Manavalan Balachandran, Shin Tae H, Kim Myeong O, Lee Gwang
Department of Physiology, Ajou University School of Medicine, Suwon, South Korea.
Institute of Molecular Science and Technology, Ajou University, Suwon, South Korea.
Front Pharmacol. 2018 Mar 27;9:276. doi: 10.3389/fphar.2018.00276. eCollection 2018.
The use of therapeutic peptides in various inflammatory diseases and autoimmune disorders has received considerable attention; however, the identification of anti-inflammatory peptides (AIPs) through wet-lab experimentation is expensive and often time consuming. Therefore, the development of novel computational methods is needed to identify potential AIP candidates prior to experimentation. In this study, we proposed a random forest (RF)-based method for predicting AIPs, called AIPpred (AIP predictor in primary amino acid sequences), which was trained with 354 optimal features. First, we systematically studied the contribution of individual composition [amino acid-, dipeptide composition (DPC), amino acid index, chain-transition-distribution, and physicochemical properties] in AIP prediction. Since the performance of the DPC-based model is significantly better than that of other composition-based models, we applied a feature selection protocol on this model and identified the optimal features. AIPpred achieved an area under the curve (AUC) value of 0.801 in a 5-fold cross-validation test, which was ∼2% higher than that of the control RF predictor trained with all DPC composition features, indicating the efficiency of the feature selection protocol. Furthermore, we evaluated the performance of AIPpred on an independent dataset, with results showing that our method outperformed an existing method, as well as 3 different machine learning methods developed in this study, with an AUC value of 0.814. These results indicated that AIPpred will be a useful tool for predicting AIPs and might efficiently assist the development of AIP therapeutics and biomedical research. AIPpred is freely accessible at www.thegleelab.org/AIPpred.

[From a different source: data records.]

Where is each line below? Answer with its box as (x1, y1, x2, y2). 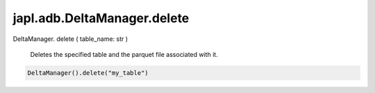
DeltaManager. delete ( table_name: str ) (12, 35, 128, 43)
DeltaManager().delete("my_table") (27, 69, 149, 76)
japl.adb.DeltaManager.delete (12, 10, 190, 26)
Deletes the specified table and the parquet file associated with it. (30, 50, 218, 58)
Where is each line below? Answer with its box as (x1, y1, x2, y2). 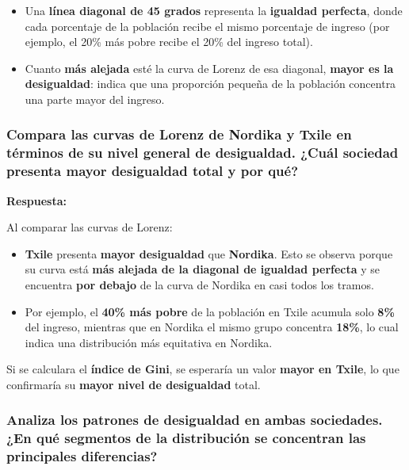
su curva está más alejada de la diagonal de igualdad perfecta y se (25, 261, 380, 277)
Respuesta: (6, 192, 67, 208)
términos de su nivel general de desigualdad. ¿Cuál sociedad (6, 143, 399, 162)
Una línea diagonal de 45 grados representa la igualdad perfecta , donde (25, 2, 403, 18)
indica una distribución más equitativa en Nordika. (25, 334, 273, 350)
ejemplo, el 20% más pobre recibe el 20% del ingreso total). (25, 33, 313, 50)
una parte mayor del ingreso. (25, 90, 165, 107)
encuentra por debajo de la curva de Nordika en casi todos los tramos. (25, 277, 374, 292)
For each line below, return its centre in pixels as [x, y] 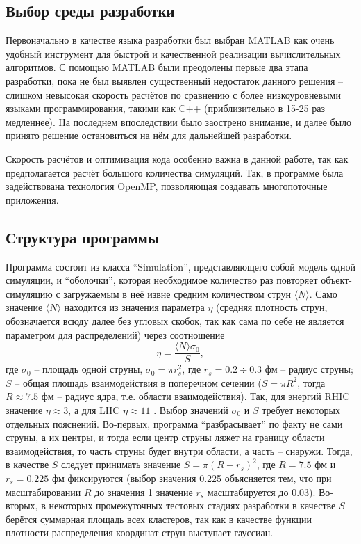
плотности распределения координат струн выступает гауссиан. [140, 533]
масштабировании [43, 491]
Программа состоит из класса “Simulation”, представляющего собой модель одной [180, 266]
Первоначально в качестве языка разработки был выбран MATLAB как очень [170, 40]
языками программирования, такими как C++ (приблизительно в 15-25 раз [166, 108]
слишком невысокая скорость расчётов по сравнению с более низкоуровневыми [173, 94]
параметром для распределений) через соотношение [115, 334]
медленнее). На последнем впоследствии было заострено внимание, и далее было [179, 121]
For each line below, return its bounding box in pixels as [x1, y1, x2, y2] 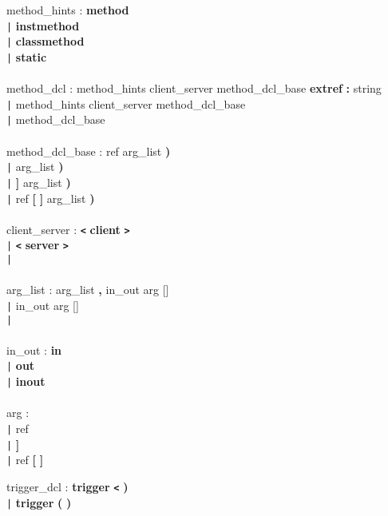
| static [6, 48, 47, 65]
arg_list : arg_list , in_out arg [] [6, 281, 169, 298]
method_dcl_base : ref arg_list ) [6, 142, 171, 159]
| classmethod [6, 33, 85, 50]
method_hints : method [6, 2, 129, 18]
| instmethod [6, 17, 80, 34]
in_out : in [6, 341, 62, 358]
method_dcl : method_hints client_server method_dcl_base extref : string [6, 80, 382, 97]
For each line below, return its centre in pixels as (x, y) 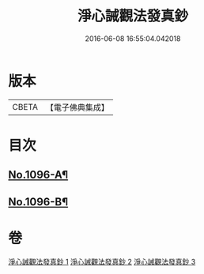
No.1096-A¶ (38, 175)
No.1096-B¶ (38, 202)
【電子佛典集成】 (77, 107)
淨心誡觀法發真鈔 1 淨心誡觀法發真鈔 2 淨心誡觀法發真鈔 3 (102, 261)
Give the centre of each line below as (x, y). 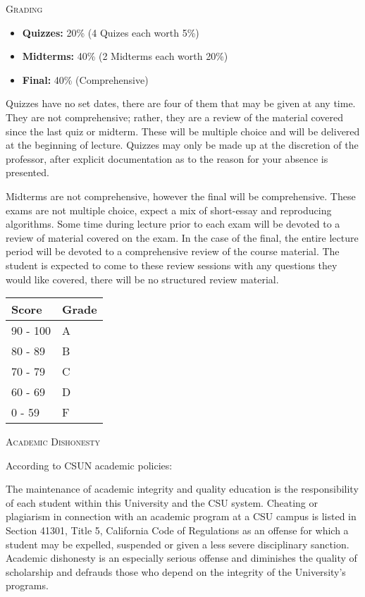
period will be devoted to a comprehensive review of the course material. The (173, 251)
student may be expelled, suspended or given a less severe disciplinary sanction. (178, 544)
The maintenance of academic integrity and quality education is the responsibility (182, 489)
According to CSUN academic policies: (89, 465)
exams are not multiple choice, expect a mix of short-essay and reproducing (169, 210)
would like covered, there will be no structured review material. (142, 279)
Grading (24, 8)
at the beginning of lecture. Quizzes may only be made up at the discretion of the (182, 145)
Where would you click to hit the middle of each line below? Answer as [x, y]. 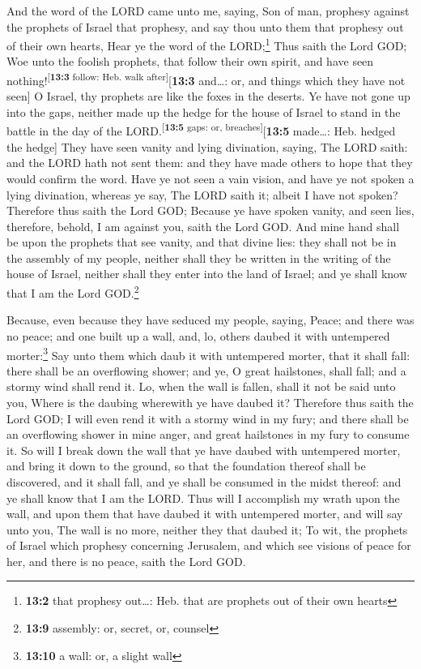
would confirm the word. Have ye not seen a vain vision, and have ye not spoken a [210, 178]
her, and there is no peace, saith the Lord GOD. [126, 561]
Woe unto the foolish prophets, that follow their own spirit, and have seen [190, 61]
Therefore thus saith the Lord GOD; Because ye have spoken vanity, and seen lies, [210, 210]
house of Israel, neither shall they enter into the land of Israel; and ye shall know [207, 274]
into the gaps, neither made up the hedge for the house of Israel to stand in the [204, 111]
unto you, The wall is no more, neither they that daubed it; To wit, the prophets [207, 529]
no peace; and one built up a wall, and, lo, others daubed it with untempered [198, 335]
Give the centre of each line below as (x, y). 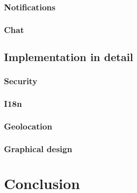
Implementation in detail (69, 57)
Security (21, 81)
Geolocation (28, 126)
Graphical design (38, 148)
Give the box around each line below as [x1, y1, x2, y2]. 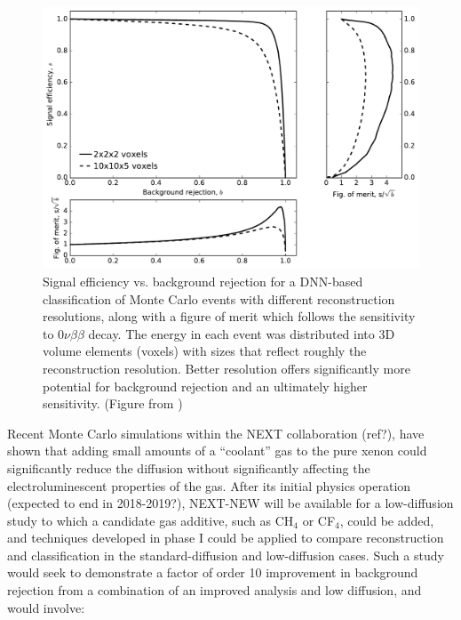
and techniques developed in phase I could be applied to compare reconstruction [7, 528, 444, 547]
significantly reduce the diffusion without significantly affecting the [7, 458, 370, 477]
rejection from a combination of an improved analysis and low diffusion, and [7, 581, 422, 600]
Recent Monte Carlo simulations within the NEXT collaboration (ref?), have [7, 423, 425, 442]
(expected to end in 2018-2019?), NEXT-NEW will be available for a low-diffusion [7, 494, 454, 512]
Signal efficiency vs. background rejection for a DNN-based [43, 271, 363, 290]
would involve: [7, 598, 85, 616]
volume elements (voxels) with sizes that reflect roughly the [43, 342, 367, 360]
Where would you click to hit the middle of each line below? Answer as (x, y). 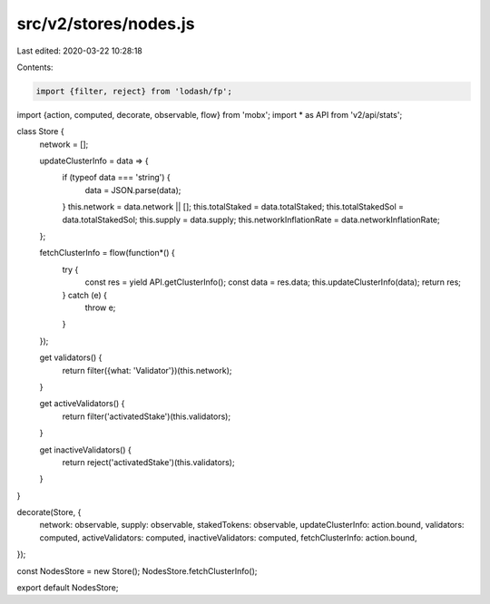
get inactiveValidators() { (85, 450)
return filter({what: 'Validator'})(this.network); (147, 370)
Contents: (35, 67)
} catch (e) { (85, 295)
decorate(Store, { (49, 512)
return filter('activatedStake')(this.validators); (147, 416)
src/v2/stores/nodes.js (106, 24)
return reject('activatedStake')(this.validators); (148, 462)
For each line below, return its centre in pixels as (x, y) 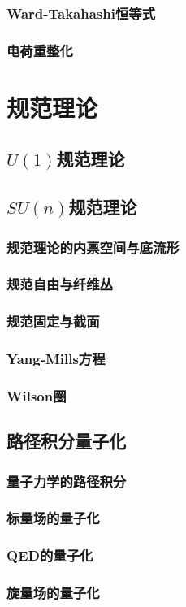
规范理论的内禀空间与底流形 (93, 247)
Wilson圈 (37, 395)
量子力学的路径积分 (67, 481)
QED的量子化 (50, 555)
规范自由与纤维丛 (60, 284)
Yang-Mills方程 (56, 359)
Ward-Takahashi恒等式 (81, 13)
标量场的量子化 (53, 518)
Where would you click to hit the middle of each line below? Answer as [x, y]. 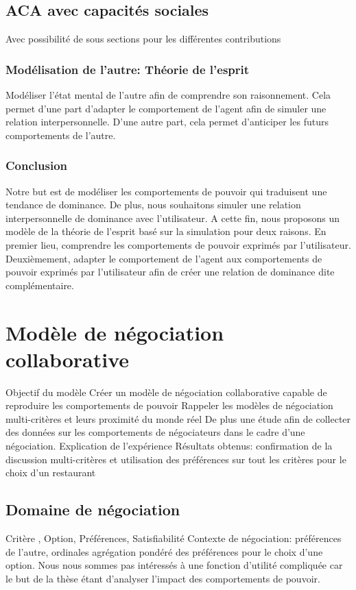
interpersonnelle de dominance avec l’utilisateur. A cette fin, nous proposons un [173, 218]
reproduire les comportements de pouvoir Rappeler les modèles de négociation [169, 405]
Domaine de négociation [93, 509]
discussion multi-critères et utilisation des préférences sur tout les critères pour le [176, 459]
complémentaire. [40, 285]
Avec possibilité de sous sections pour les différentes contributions [143, 39]
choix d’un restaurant [51, 472]
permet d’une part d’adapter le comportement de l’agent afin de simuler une [166, 108]
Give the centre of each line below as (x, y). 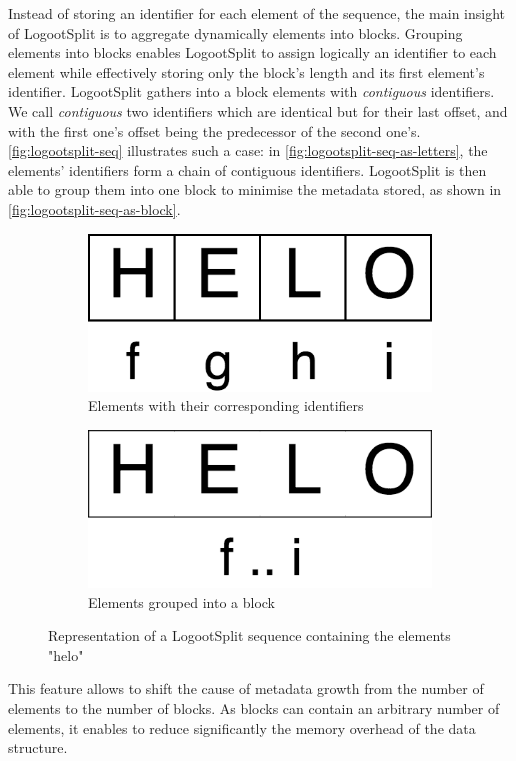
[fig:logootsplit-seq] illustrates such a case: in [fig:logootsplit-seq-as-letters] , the (248, 150)
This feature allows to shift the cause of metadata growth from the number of (246, 688)
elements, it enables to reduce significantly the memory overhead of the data (242, 727)
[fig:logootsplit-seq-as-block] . (94, 208)
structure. (38, 747)
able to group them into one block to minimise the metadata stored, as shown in (255, 189)
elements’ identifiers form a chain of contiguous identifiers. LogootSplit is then (247, 169)
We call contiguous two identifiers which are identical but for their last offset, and (258, 110)
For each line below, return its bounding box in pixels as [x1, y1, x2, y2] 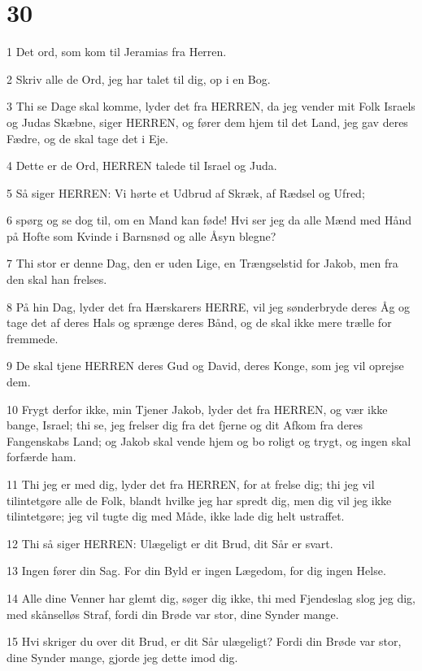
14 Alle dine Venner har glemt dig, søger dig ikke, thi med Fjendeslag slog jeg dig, [7, 589, 415, 606]
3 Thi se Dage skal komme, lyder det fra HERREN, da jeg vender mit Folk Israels [7, 98, 415, 115]
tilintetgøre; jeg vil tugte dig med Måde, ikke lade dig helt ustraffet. [7, 508, 345, 525]
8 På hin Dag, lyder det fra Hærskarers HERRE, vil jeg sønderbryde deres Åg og [7, 298, 411, 315]
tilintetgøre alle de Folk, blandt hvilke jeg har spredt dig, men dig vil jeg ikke [7, 491, 392, 508]
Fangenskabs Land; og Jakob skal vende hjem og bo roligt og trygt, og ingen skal [7, 432, 411, 449]
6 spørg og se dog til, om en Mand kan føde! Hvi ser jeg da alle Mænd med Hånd [7, 211, 412, 229]
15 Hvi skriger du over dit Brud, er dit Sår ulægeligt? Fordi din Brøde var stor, [7, 633, 402, 650]
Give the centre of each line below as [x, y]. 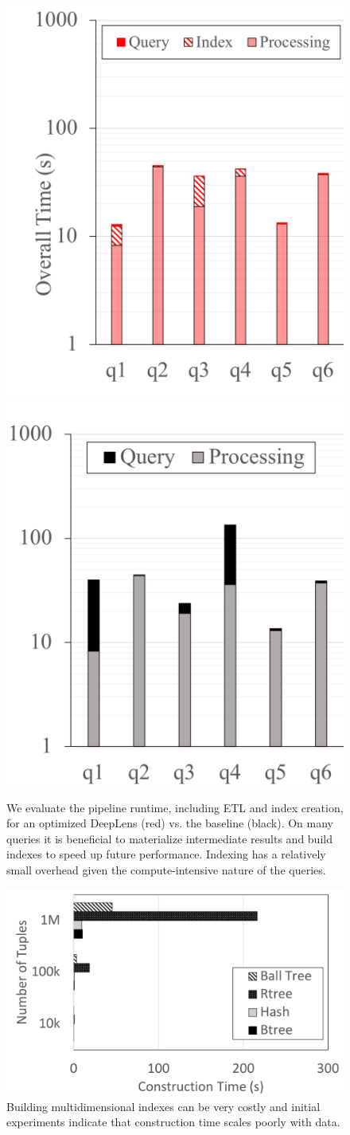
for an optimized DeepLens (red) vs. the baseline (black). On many [170, 823]
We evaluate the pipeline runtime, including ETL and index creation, [175, 807]
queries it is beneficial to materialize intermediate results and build [169, 838]
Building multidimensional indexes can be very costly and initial [163, 1106]
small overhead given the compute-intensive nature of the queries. [166, 870]
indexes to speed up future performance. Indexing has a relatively [166, 854]
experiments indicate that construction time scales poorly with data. [173, 1122]
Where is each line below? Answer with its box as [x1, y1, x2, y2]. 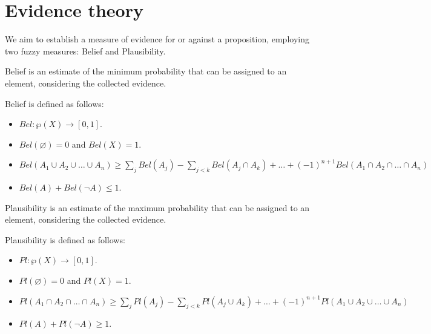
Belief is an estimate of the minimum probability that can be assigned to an [5, 65, 287, 77]
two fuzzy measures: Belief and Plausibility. [5, 44, 166, 57]
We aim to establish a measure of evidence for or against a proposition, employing [5, 33, 309, 45]
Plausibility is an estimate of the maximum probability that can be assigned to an [5, 201, 310, 214]
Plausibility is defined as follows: [5, 233, 125, 246]
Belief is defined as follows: [5, 97, 104, 110]

治疗性肽在各种炎症性疾病和自身免疫性疾病中的应用已受到广泛关注;然而,通过湿实验室实验鉴定抗炎肽(AIP)成本高昂且耗时。因此,需要开发新的计算方法,以便在实验之前识别潜在的AIP候选物。在本研究中,我们提出了一种基于随机森林(RF)的AIP预测方法,称为AIPpred(基于一级氨基酸序列的AIP预测器),该方法使用354个最佳特征进行训练。首先,我们系统地研究了个体组成[氨基酸、二肽组成(DPC)、氨基酸指数、链转移分布和物理化学性质]在AIP预测中的作用。由于基于DPC的模型性能明显优于其他基于组成的模型,我们对该模型应用了特征选择协议并确定了最佳特征。在5折交叉验证测试中,AIPpred的曲线下面积(AUC)值为0.801,比使用所有DPC组成特征训练的对照RF预测器高约2%,表明特征选择协议的有效性。此外,我们在一个独立数据集上评估了AIPpred的性能,结果表明我们的方法优于现有方法以及本研究中开发的3种不同机器学习方法(AUC值为0.814)。这些结果表明,AIPpred将成为预测AIP的有用工具,并可能有效地辅助AIP治疗药物的开发和生物医学研究。可在www.thegleelab.org/AIPpred免费获取AIPpred。